Junto a este intensísimo sueño, recién hemos despertado de una pesadilla en la que Cuba es ese sitio al cual va la gente a divertirse a pleno sol, mientras que, de puertas adentro, una dictadura doblega brutalmente a un pueblo puesto de rodillas.

Es una pesadilla en la que nadie oye nuestras voces, a uno y otro lado del mar. Ni las voces de dentro de Cuba, ni las Casandras de la diáspora.

Somos descendientes de hombres y mujeres que se lanzaron al mar. Algunos de esos cuerpos se hundieron hasta el fondo brutal del océano, mientras intentaban escapar en balsas improvisadas con neumáticos y retazos de lona.

Somos descendientes de gente que vitoreaba “el año que viene en Cuba”, hasta que la frase les laceró la garganta. Hasta que perdieron toda esperanza. Y ahora llevamos esas voces dentro de nosotros y las proyectamos a nuestro mundo.

Somos los que huyeron en 1959, en 1961, en 1974, en 1980, en 1994, en 2014, y ayer.

Somos los que hemos tenido que ver a los estudiantes norteamericanos usando al Che y a Fidel en sus T-shirts. Imágenes que, para nosotros, equivalen a la daga de un capirote blanco junto a una cruz de fuego.

Le hemos enviado recursos a cada una de nuestras familias. Las hemos alimentado cuando el gobierno los dejó sin comida. Nunca le aplicamos ningún embargo a nuestro pueblo, únicamente a su gobierno.

El régimen cubano engordó a costa de acuerdos con empresas foráneas, mientras nuestro pueblo sufría hambruna. El régimen cubano ha culpado al embargo estadounidense, cuando ellos mismos constituyen el bloqueo. Tal como les contesta en una canción el rapero cubano David D´Omni: “El bloqueo aquí eres tú, que no quieres dar la luz”.

Lo que hemos sabido durante generaciones, el mundo por fin lo sabe ahora. O más bien, apenas comienza a saberlo. Porque hay muchas historias que contar, muchas historias que deberán ver la luz.

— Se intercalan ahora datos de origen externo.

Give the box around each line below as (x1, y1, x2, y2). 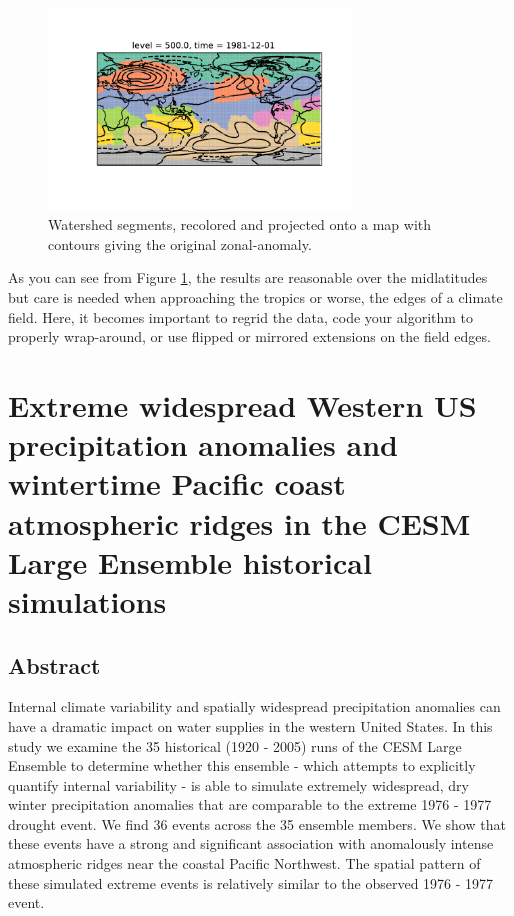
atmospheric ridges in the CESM (8, 502, 471, 543)
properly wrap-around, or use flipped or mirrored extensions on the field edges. (8, 326, 491, 347)
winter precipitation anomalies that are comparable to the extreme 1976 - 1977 (8, 794, 492, 815)
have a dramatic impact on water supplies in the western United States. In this (8, 715, 493, 736)
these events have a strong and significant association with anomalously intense (8, 833, 494, 854)
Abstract (8, 649, 101, 680)
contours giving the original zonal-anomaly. (48, 233, 312, 254)
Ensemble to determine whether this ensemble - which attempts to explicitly (8, 755, 476, 776)
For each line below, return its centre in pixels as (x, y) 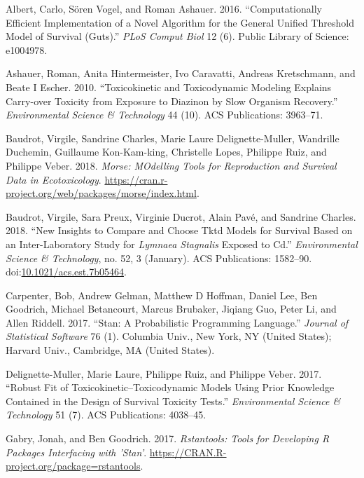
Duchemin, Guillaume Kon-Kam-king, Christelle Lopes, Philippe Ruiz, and (166, 152)
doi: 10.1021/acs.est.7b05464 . (66, 272)
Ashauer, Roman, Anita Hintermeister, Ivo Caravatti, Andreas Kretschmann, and (181, 73)
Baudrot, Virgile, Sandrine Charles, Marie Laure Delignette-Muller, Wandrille (173, 138)
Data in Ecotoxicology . (54, 179)
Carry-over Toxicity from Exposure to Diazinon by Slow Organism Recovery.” (172, 101)
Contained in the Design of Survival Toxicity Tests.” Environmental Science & (173, 401)
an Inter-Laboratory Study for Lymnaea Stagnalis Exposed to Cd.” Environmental (182, 244)

Hay mucho por hacer. Este es sólo el comienzo.

El pasado sábado 17 de julio, Willy Chirino se dirigió al pueblo cubanoamericano frente a la Torre de la Libertad y citó a José Martí, nuestro poeta patriota: “Cuando de la libertad se trata, todo al fuego, hasta el arte, para alimentar la hoguera”.

No importa cómo se sienta esa raíz que crepita entre nosotros y nuestro pueblo en este momento, ni cuánto nos duela. Precisamente por lo mucho que duele, es que no podemos dejarla extinguir. Tenemos que mantener vivo su fuego.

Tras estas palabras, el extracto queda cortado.